Transactions: Atomicity & Isolation

In last post, we saw the use case of why we need transactions to maintain a consistent state of our storage system. A database is described by a set of properties known as ACID that determine how will it perform in case of a failure or how consistent it is going to be during concurrent requests. Two of these properties play a major role in determining if a database can handle transactions correctly or not.

Atomicity

An operation is either executed completely or not at all. This means that the system can be either in state before the operation was executed or in a state after the operation is executed, but nothing in between. The ability to abort a transaction on error and having all writes from the transaction discarded is a defining feature of atomicity.

Isolation

Transactions shouldn’t interfere with each other. So if two transactions are concurrent to each other, then they shouldn’t be exposed to inconsistent state produced by each other. What can go wrong if two transactions start seeing partial updates of each other? For once it can affect the decisions based on data which was updated by a transaction and then later restored due to an error. This gives rise to a problem known as dirty read.

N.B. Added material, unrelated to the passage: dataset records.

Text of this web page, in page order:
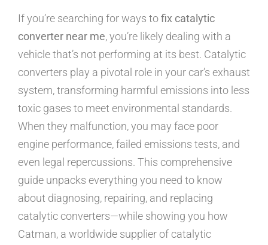
If you’re searching for ways tofix catalytic
converter near me, you’re likely dealing with a
vehicle that’s not performing at its best. Catalytic
converters play a pivotal role in your car’s exhaust
system, transforming harmful emissions into less
toxic gases to meet environmental standards.
When they malfunction, you may face poor
engine performance, failed emissions tests, and
even legal repercussions. This comprehensive
guide unpacks everything you need to know
about diagnosing, repairing, and replacing
catalytic converters—while showing you how
Catman, a worldwide supplier of catalytic

In above scenario, we have InventoryDb which stores all the entries for items that a vendor is selling. So it can have 100 records for ItemA, 200 records for ItemB and so on. Due to large number of items in InventoryDB, we store the count of number of items in a separate table InventoryCountDB. This makes it easier to query the count of an item and prevents a complete table scan from InventoryDB.

Now Client1 removes an item from InventoryDB. The next step it has to do is to update the count in InventoryDB marking that it has removed one count of ItemA. But if we allow transactions to interfere with one another then another transaction started by Client2 might get a stale value of one for count of ItemA from InventoryCountDB. If it goes ahead to remove an item from InventoryDB, it will get an error as the item has been removed by Client1.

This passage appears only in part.